First Throw A Famous Saying To The Town Building.
When we really need to start to really optimize our Python program, the first step we have to do is not blindly optimize, but to analyze our existing programs and discover the performance bottlenecks of the program. Sexual optimization. This will allow us to spend the most time and optimization to get the most out of the optimization.
This article focuses on the elegant use of Python’s built-in performance analyzer, and uses the author’s chemical kinetics program as an example for performance analysis practice, introduces the use of commonly used performance analysis visualization tools, and finally performs preliminary performance on Python programs. Optimization attempts.
About Performance Analysis
Performance analysis is to analyze the relationship between the code and the resources being used. It can help us analyze the running time to find the bottleneck of the running of the program, and also help us analyze the use of memory to prevent the occurrence of memory leaks.

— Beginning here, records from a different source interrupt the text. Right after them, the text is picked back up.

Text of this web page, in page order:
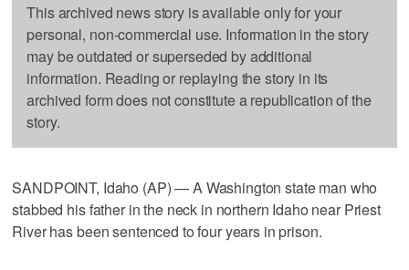
This archived news story is available only for your
personal, non-commercial use. Information in the story
may be outdated or superseded by additional
information. Reading or replaying the story in its
archived form does not constitute a republication of the
story.
SANDPOINT, Idaho (AP) — A Washington state man who
stabbed his father in the neck in northern Idaho near Priest
River has been sentenced to four years in prison.
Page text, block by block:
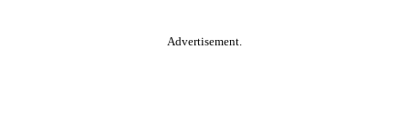
Advertisement.
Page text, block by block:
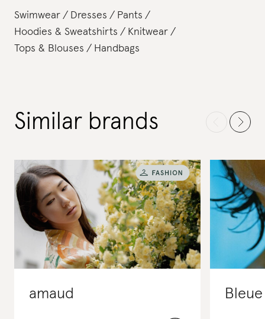
Swimwear
Dresses
Pants
Hoodies & Sweatshirts
Knitwear
Tops & Blouses
Handbags
Similar brands
amaud
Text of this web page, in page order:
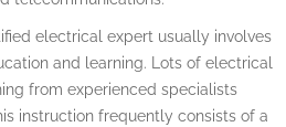
electrical expert usually involves
and learning. Lots of electrical
from experienced specialists
instruction frequently consists of a
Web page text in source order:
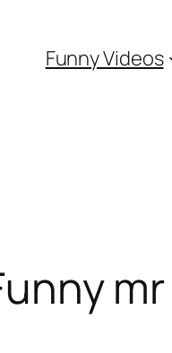
Funny Videos
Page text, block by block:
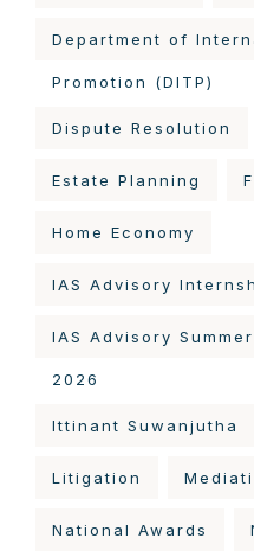
Department of
Promotion (DITP)
Dispute Resolution
Estate Planning
Home Economy
IAS Advisory
IAS Advisory
2026
Ittinant Suwanjutha
Litigation
National Awards
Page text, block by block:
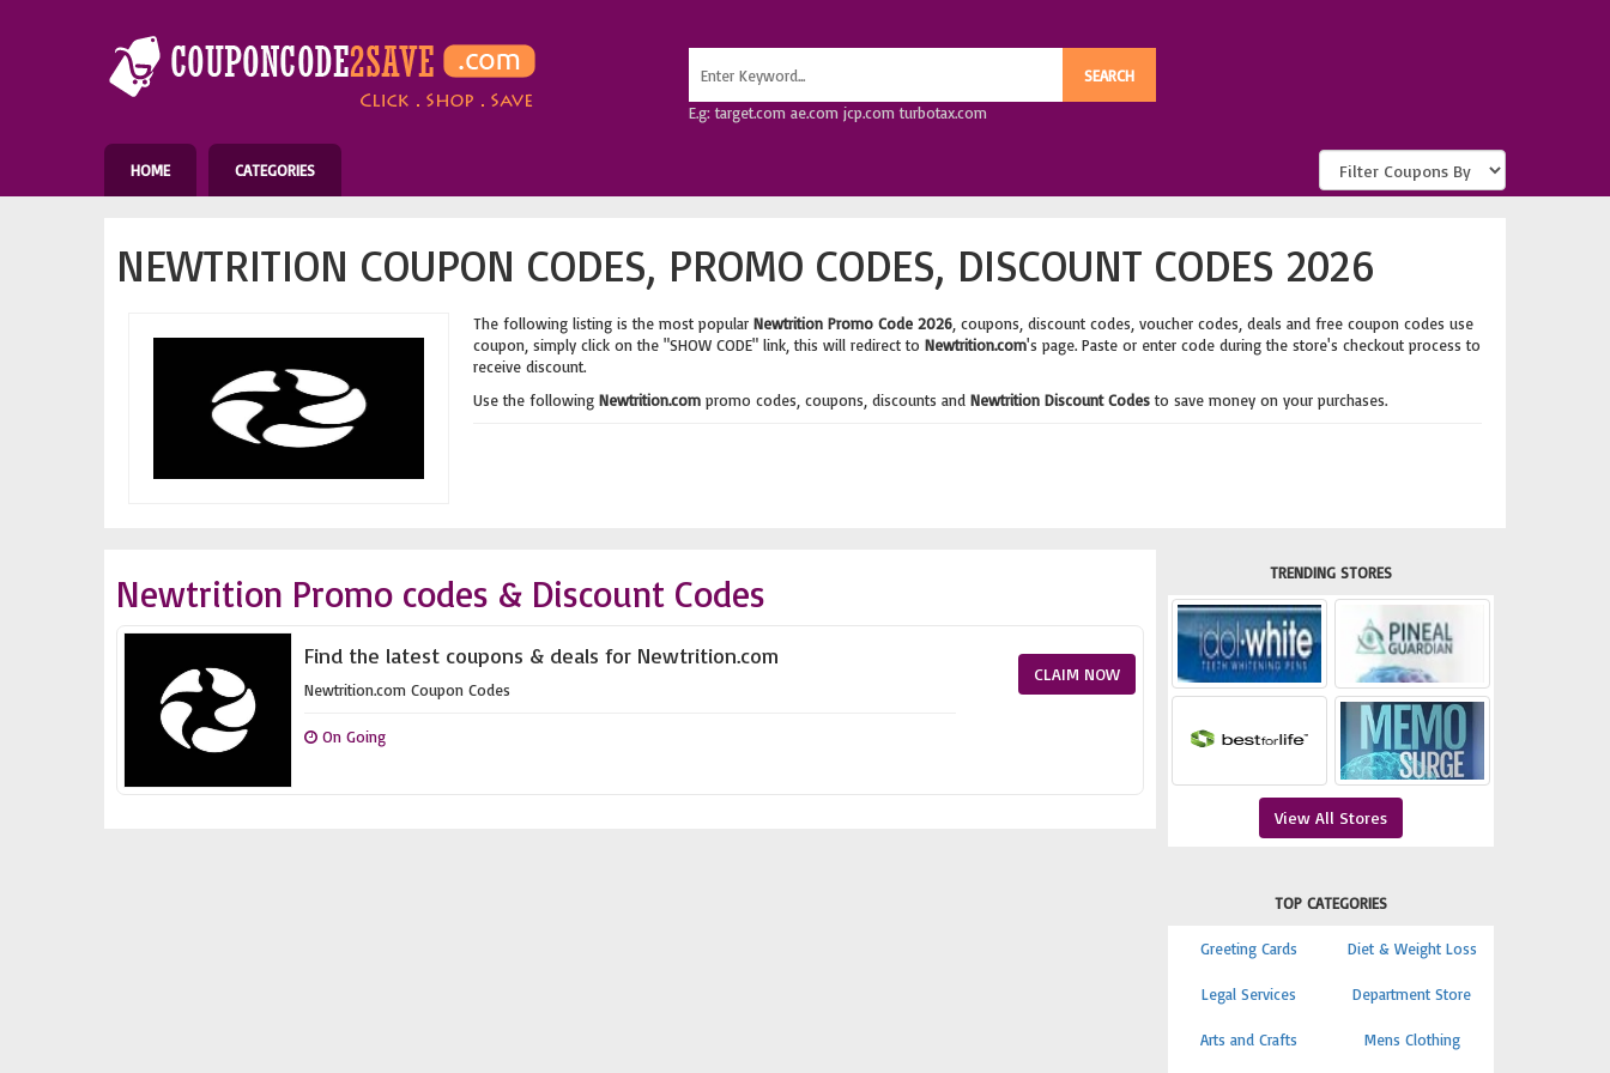
E.g: target.com ae.com jcp.com turbotax.com
HOME CATEGORIES
NEWTRITION COUPON CODES, PROMO CODES, DISCOUNT CODES 2026
The following listing is the most popular Newtrition Promo Code 2026, coupons, discount codes, voucher codes, deals and free coupon codes use
coupon, simply click on the "SHOW CODE" link, this will redirect to Newtrition.com's page. Paste or enter code during the store's checkout process to
receive discount.
Use the following Newtrition.compromo codes, coupons, discounts and Newtrition Discount Codesto save money on your purchases.
Newtrition Promo codes & Discount Codes
Find the latest coupons & deals for Newtrition.com
Newtrition.com Coupon Codes
On Going
CLAIM NOW
TRENDING STORES
View All Stores
TOP CATEGORIES
Greeting Cards Diet & Weight Loss
Legal Services Department Store
Arts and Crafts Mens Clothing
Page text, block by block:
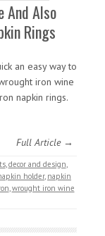
And Also
Rings
an easy way to
iron wine
napkin rings.
Full Article →
,decor and design,
holder, napkin
,wrought iron wine
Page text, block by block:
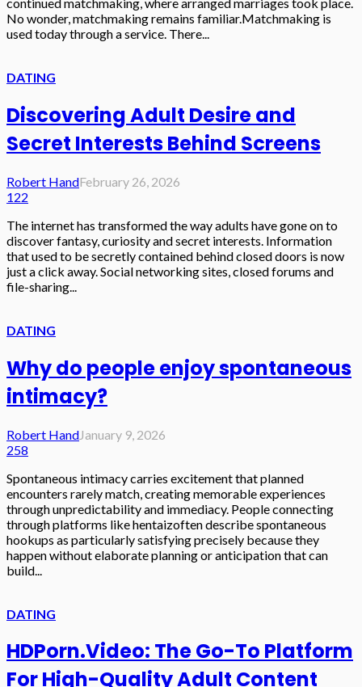
No wonder, matchmaking remains familiar.Matchmaking is
used today through a service. There...
DATING
Discovering Adult Desire and
Secret Interests Behind Screens
Robert HandFebruary 26, 2026
122
The internet has transformed the way adults have gone on to
discover fantasy, curiosity and secret interests. Information
that used to be secretly contained behind closed doors is now
just a click away. Social networking sites, closed forums and
file-sharing...
DATING
Why do people enjoy spontaneous
intimacy?
Robert HandJanuary 9, 2026
258
Spontaneous intimacy carries excitement that planned
encounters rarely match, creating memorable experiences
through unpredictability and immediacy. People connecting
through platforms like hentaizoften describe spontaneous
hookups as particularly satisfying precisely because they
happen without elaborate planning or anticipation that can
build...
DATING
HDPorn.Video: The Go-To Platform
For High-Quality Adult Content
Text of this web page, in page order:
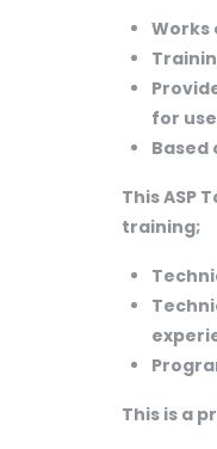
for
Based
This ASP
training;
This is a
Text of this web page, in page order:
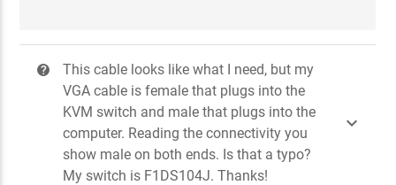
?
This cable looks like what I need, but my
VGA cable is female that plugs into the
KVM switch and male that plugs into the
computer. Reading the connectivity you
show male on both ends. Is that a typo?
My switch is F1DS104J. Thanks!

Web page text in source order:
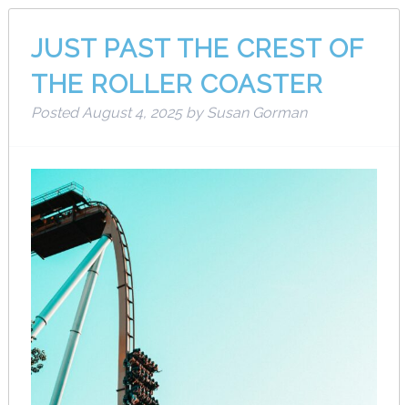
JUST PAST THE CREST OF
THE ROLLER COASTER
PostedAugust 4, 2025 by Susan Gorman
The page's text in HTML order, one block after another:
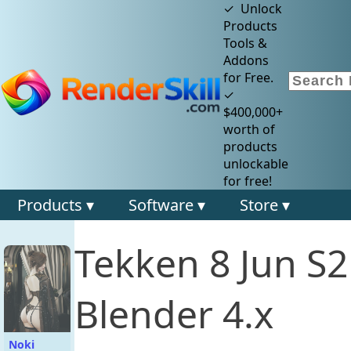
✓ Unlock
Products
Tools &
Addons
for Free.
✓
$400,000+
worth of
products
unlockable
for free!
Products ▾ Software ▾ Store ▾
Noki
Tekken 8 Jun
Blender 4.x
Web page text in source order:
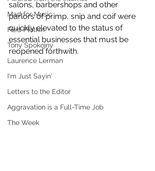
Mad for Music
Fred Plotkin
Tony Spokojny
Laurence Lerman
I'm Just Sayin'
Letters to the Editor
Aggravation is a Full-Time Job
The Week
salons, barbershops and other
parlors of primp, snip and coif were
quickly elevated to the status of
essential businesses that must be
reopened forthwith.
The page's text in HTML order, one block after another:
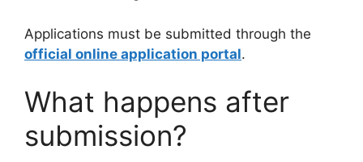
Applications must be submitted through the
official online application portal.
What happens after
submission?
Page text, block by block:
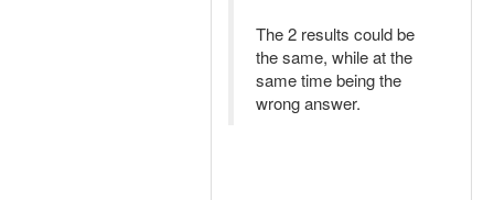
The 2 results could be
the same, while at the
same time being the
wrong answer.
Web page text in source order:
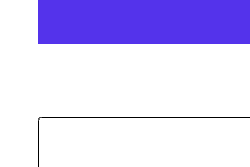
Black Black
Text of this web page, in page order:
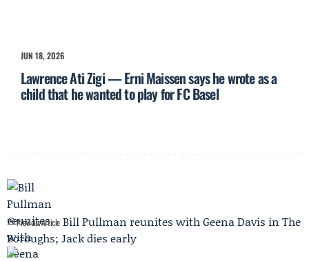
JUN 18, 2026
Lawrence Ati Zigi — Erni Maissen says he wrote as a
child that he wanted to play for FC Basel
Previous Article Bill Pullman reunites with Geena Davis in The
Boroughs; Jack dies early
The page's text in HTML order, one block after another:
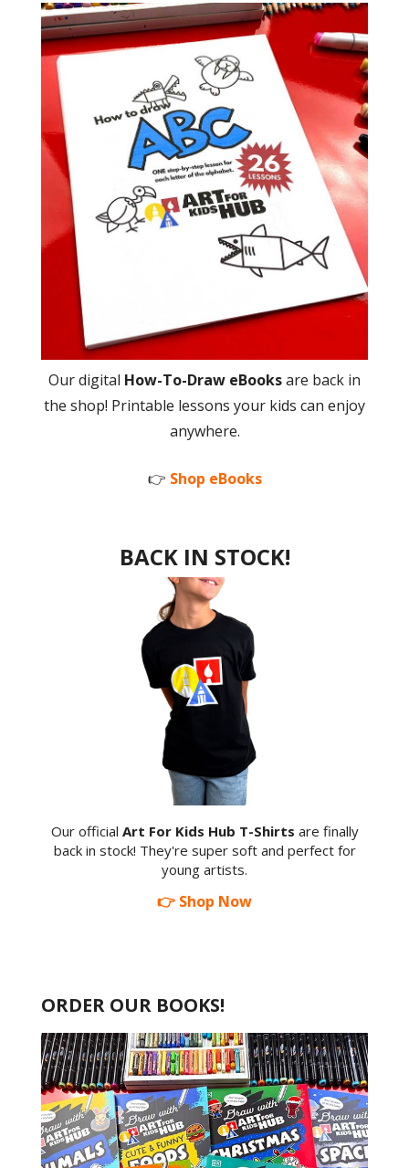
Our digital How-To-Draw eBooksare back in
the shop! Printable lessons your kids can enjoy
anywhere.
👉 Shop eBooks
BACK IN STOCK!
Our official Art For Kids Hub T-Shirts are finally
back in stock! They're super soft and perfect for
young artists.
👉 Shop Now
ORDER OUR BOOKS!
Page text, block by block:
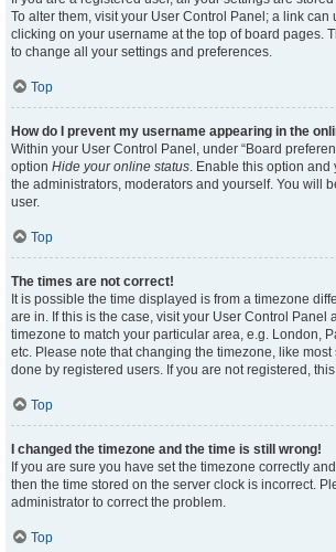
To alter them, visit your User Control Panel; a link can
clicking on your username at the top of board pages.
to change all your settings and preferences.
Top
How do I prevent my username appearing in the
Within your User Control Panel, under “Board
option Hide your online status. Enable this option
the administrators, moderators and yourself. You will
user.
Top
The times are not correct!
It is possible the time displayed is from a timezone
are in. If this is the case, visit your User Control Panel
timezone to match your particular area, e.g. London,
etc. Please note that changing the timezone, like most
done by registered users. If you are not registered,
Top
I changed the timezone and the time is still wrong!
If you are sure you have set the timezone correctly
then the time stored on the server clock is incorrect.
administrator to correct the problem.
Top
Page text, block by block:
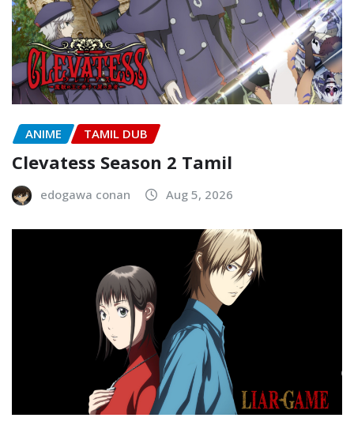
ANIME TAMIL DUB
Clevatess Season 2 Tamil
edogawa conan Aug 5, 2026
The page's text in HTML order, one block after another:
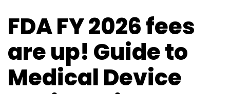
FDA FY 2026 fees
are up! Guide to
Medical Device
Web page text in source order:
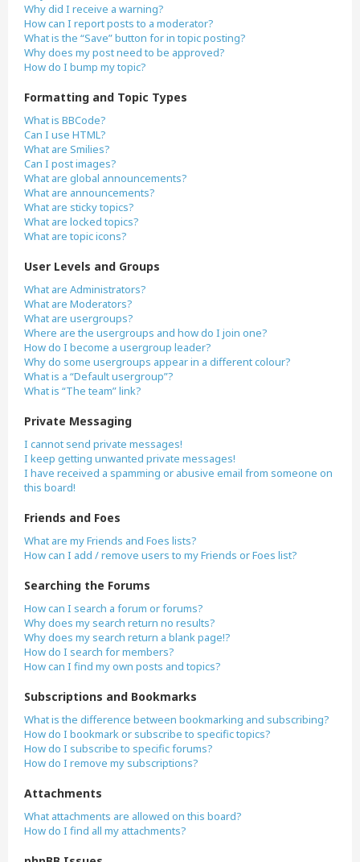
Why did I receive a warning?
How can I report posts to a moderator?
What is the “Save” button for in topic posting?
Why does my post need to be approved?
How do I bump my topic?
Formatting and Topic Types
What is BBCode?
Can I use HTML?
What are Smilies?
Can I post images?
What are global announcements?
What are announcements?
What are sticky topics?
What are locked topics?
What are topic icons?
User Levels and Groups
What are Administrators?
What are Moderators?
What are usergroups?
Where are the usergroups and how do I join one?
How do I become a usergroup leader?
Why do some usergroups appear in a different colour?
What is a “Default usergroup”?
What is “The team” link?
Private Messaging
I cannot send private messages!
I keep getting unwanted private messages!
I have received a spamming or abusive email from someone on
this board!
Friends and Foes
What are my Friends and Foes lists?
How can I add / remove users to my Friends or Foes list?
Searching the Forums
How can I search a forum or forums?
Why does my search return no results?
Why does my search return a blank page!?
How do I search for members?
How can I find my own posts and topics?
Subscriptions and Bookmarks
What is the difference between bookmarking and subscribing?
How do I bookmark or subscribe to specific topics?
How do I subscribe to specific forums?
How do I remove my subscriptions?
Attachments
What attachments are allowed on this board?
How do I find all my attachments?

The tool that helps us perform performance analysis is the performance analyzer, which is divided into two main categories: 1. event-based profiling 2. statistical profiling
Python Performance Analyzer
The most commonly used performance analysis tools in Python are a profiler, line_profiler, and memory_profiler. They help us analyze the performance of Python code in different ways. We focus here on Python’s built-in profiler and use it to help us analyze and optimize our programs.
From the analysis report results, we can get a lot of information: 1. A total of 197 function calls are monitored throughout the process, of which 192 are native calls (ie no recursive calls are involved) 2. The total execution time is 0.002 seconds 3. Results list The middle is sorted according to the standard name, that is, according to the way the string is printed (the number is also treated as a string) 4. In the list: – calls indicates the number of times the function is called (there are two values indicating that there are recursive calls, the total number of calls) / Native calls) – to time is the internal call time of the function (not including the time of other functions that it calls itself) – per-call is equal to to time / calls – cumtime cumulative call time, contrary to tottime, it contains the time of its own internal call function – Last column, file name, line number, function name
Python provides us with a number of interfaces that allow us to perform performance analysis flexibly, including two Profile classes for the cProfile module and the Stats class for the pstat module.
We can use these two classes to encapsulate the functionality of code analysis for flexible and reusable analysis elsewhere in the project.
Here is a brief summary of the common interfaces of Profile and Stats:
Enable(): Start collecting performance analysis data
Disable(): Stop collecting performance analysis data
Create_stats(): Stop collecting analytics data and create stats objects for collected data
Print_stats(): Create a stats object and print the analysis results
Dump_stats(filename): Write the result of the current performance analysis to a file (binary format)
Runcall(func, *args, **kwargs): collect performance analysis data of the called function func
The Stats class provided by the Stats pstats module helps us read and manipulate stats files (binary format) python import pstats p = pstats.Stats(‘stats.prof’) The Stats class can accept stats filenames or accept cProfile directly. The Profile object acts as a data source.
Strip_dirs(): Delete path information for all function file names in the report
Dump_stats(filename): Write the analysis data in stats to the file (the effect is the same as cProfile.Profile.dump_stats())
Sort_stats(*keys): Sorts the report list. The functions are sorted according to the parameters passed in. The keywords include calls, cumtime, etc. For specific parameters, see https://docs.python.org/2/library/profile.html #pstats.Stats.sort_stats
Reverse_order(): Reverse the current sort
Print_stats(*restrictions): Prints the information to standard output. *restrictions are used to control the form of the printed result. For example, (10, 1.0, “.*.py.*”) indicates the first 10 lines of the information for printing all py files.
With the above interface, we can use the parser to analyze our program more elegantly. For example, you can write a decorator with parameters, so that you can easily use any decorator to analyze any function in the project. Achieve their goals.
After the program finishes running, it will generate the analysis file of mkm_run.prof in the current path, and we can analyze this function through printing or visualization tools.
Performance analysis practice
Below I will practice by analyzing the methods in the MicroKineticModel class in my kinetics program, and use several commonly used performance analysis visualization tools to help analyze and perform preliminary optimization and efficiency comparison.
Note: The program of this test mainly includes numerical solution differential equation and Newton method to solve the solution of multivariate nonlinear equations. The formula derivation part of the program is completed by string operation.
Generate a performance analysis report
According to the above method, we modify the run method through the decorator to perform performance analysis, so that we can run the program as normal, but the difference is that the performance analysis report file will be generated in the current path.
After the seemingly normal run, we will generate an analysis report in the current path, mkm_run.prof, which is a binary file that we need to read using the interface of python’s pstats module.
We only sorted in descending order according to the accumulated time and output the first ten lines. The whole function only runs for 0.106 seconds. It can be seen that most of the time of the program is mainly in the process of solving the Newton method, and the process of obtaining the Jacobian Matrix is a major time-consuming part.
Although we can view the function call relationship through the command line, I don’t want to take the time to continue the analysis in the anti-human black and white box. Below I intend to use the visual visualization tool.